Instructions to follow » Nothing but the lines from the one with "Универсальный держатель (149, 291, 347, 316)" through the end of the data should be set down, each exactly as written, and no picture should be included.
(Task input begins)
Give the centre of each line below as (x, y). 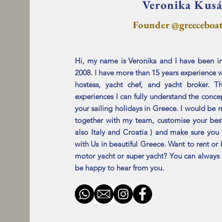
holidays (128, 108)
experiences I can (104, 96)
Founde (149, 25)
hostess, (90, 84)
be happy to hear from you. (120, 168)
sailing (102, 108)
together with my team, (116, 120)
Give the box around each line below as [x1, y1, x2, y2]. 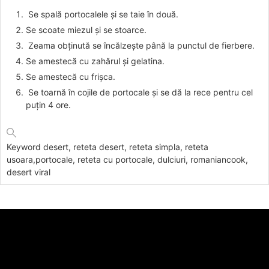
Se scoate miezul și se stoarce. [26, 25, 147, 35]
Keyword [7, 142, 43, 153]
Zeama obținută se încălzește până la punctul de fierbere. [26, 40, 257, 51]
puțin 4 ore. [26, 100, 71, 110]
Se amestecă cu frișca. [26, 71, 115, 82]
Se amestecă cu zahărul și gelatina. [26, 56, 167, 67]
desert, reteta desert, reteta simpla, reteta [43, 142, 208, 153]
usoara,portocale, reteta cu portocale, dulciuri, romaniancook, [7, 154, 248, 165]
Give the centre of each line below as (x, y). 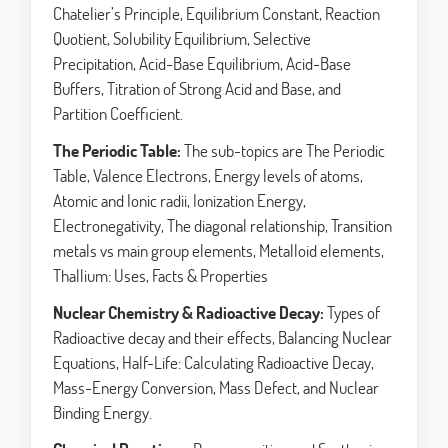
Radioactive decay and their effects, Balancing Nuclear (222, 338)
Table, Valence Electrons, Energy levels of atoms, (208, 176)
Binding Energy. (102, 413)
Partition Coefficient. (118, 114)
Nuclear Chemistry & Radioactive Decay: (190, 313)
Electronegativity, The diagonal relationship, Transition (222, 226)
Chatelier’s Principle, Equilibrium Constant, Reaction (216, 14)
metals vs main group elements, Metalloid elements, (218, 251)
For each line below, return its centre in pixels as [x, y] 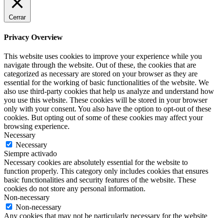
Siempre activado [30, 153]
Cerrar [17, 18]
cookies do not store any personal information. [75, 188]
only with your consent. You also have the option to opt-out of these [108, 109]
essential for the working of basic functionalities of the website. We [106, 82]
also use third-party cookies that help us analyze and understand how [109, 91]
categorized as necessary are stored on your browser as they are [101, 73]
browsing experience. [37, 126]
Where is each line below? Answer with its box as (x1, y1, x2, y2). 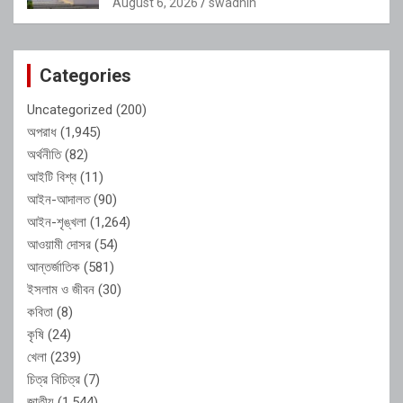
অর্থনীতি (27, 146, 61, 163)
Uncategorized (27, 101, 112, 118)
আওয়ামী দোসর (27, 236, 91, 253)
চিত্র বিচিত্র (27, 371, 80, 388)
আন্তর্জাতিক (27, 258, 80, 275)
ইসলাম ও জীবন (27, 281, 94, 298)
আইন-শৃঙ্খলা (27, 213, 86, 230)
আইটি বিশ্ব (27, 168, 76, 185)
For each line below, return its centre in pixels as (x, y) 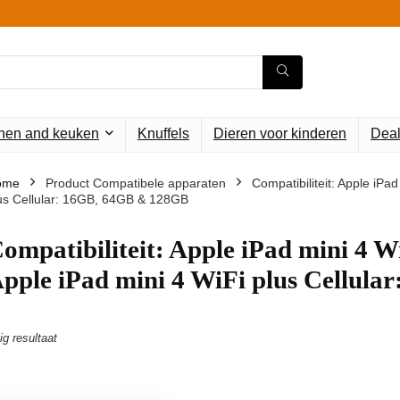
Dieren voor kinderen (280, 133)
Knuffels (163, 133)
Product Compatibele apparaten (136, 183)
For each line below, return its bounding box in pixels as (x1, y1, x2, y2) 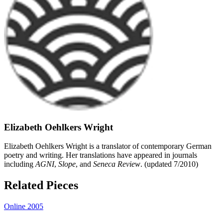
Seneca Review (93, 160, 140, 169)
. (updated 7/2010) (140, 160, 198, 169)
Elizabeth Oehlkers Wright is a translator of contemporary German (4, 142, 212, 151)
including (4, 160, 35, 169)
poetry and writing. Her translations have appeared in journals (4, 151, 197, 160)
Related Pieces (4, 179, 78, 192)
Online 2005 (4, 202, 43, 211)
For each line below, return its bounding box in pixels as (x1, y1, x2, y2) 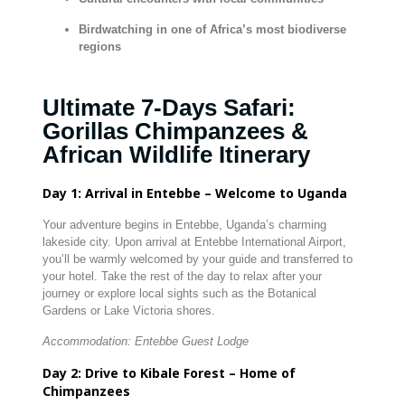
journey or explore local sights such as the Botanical (42, 287, 316, 300)
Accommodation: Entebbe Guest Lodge (42, 334, 252, 348)
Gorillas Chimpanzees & (42, 118, 308, 145)
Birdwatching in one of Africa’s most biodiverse (78, 23, 346, 36)
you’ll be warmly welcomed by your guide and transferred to (42, 252, 353, 266)
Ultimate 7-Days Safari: (42, 94, 296, 121)
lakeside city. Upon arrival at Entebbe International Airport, (42, 235, 346, 249)
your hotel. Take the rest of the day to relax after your (42, 269, 322, 283)
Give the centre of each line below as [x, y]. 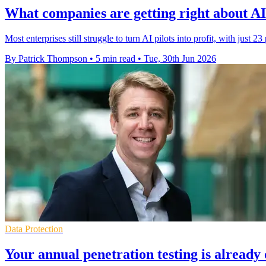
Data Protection [34, 229]
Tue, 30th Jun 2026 [180, 59]
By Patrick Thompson [46, 59]
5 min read [115, 59]
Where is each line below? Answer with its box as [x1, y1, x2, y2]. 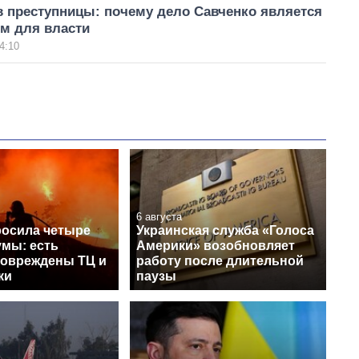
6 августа [136, 210, 182, 223]
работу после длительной [136, 253, 304, 268]
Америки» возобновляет [136, 238, 295, 252]
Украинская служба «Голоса [136, 223, 314, 237]
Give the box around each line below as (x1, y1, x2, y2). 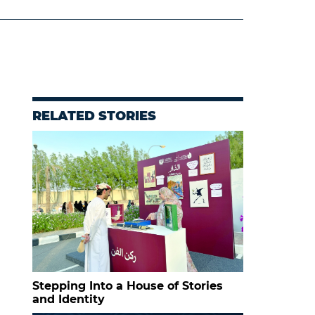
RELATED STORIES (32, 108, 156, 124)
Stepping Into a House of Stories (32, 278, 223, 292)
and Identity (32, 292, 105, 306)
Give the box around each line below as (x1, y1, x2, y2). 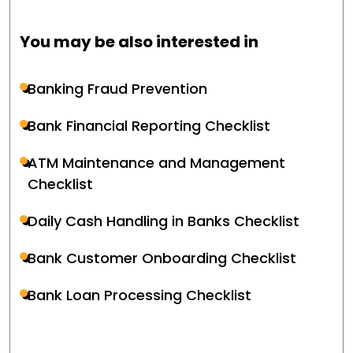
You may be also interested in (20, 31, 258, 53)
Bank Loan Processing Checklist (28, 285, 251, 305)
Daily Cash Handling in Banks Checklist (28, 211, 299, 231)
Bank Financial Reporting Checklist (28, 116, 270, 136)
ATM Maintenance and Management (28, 153, 285, 173)
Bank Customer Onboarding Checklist (28, 248, 296, 268)
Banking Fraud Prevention (28, 79, 207, 98)
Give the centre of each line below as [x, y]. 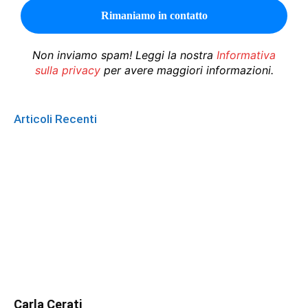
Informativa [246, 55]
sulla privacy [67, 70]
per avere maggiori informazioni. [187, 70]
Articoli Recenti [55, 119]
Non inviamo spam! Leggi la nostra [124, 55]
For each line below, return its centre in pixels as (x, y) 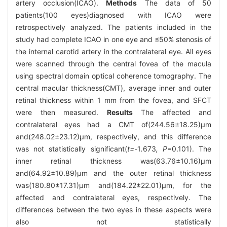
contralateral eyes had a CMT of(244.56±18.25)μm (113, 124)
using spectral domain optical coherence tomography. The (113, 75)
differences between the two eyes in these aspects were (113, 209)
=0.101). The (189, 148)
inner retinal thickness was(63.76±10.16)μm (113, 161)
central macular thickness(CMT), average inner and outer (113, 88)
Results (120, 112)
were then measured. (61, 112)
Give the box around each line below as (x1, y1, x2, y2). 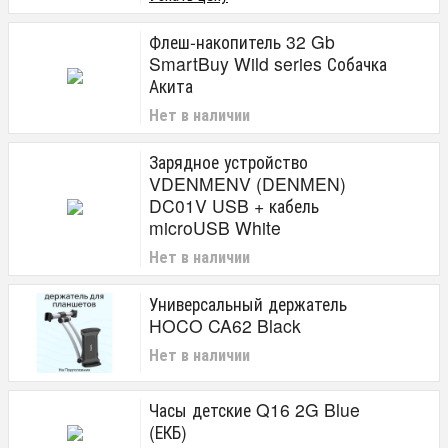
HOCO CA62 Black (149, 313, 301, 338)
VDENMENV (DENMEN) (149, 171, 346, 196)
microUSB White (149, 215, 281, 240)
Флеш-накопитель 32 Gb (149, 29, 335, 54)
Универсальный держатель (149, 291, 347, 316)
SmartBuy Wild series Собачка (149, 51, 387, 76)
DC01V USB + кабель (149, 193, 319, 218)
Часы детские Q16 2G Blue (149, 397, 360, 422)
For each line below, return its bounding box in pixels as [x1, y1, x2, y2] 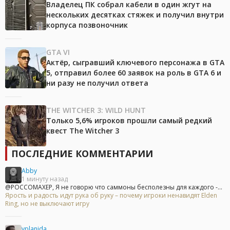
(Task input ends)
Exercise result »
Универсальный держатель (149, 291, 347, 316)
SmartBuy Wild series Собачка (149, 51, 387, 76)
DC01V USB + кабель (149, 193, 319, 218)
Часы детские Q16 2G Blue (149, 397, 360, 422)
For each line below, return its bounding box in pixels as [x1, y1, x2, y2] 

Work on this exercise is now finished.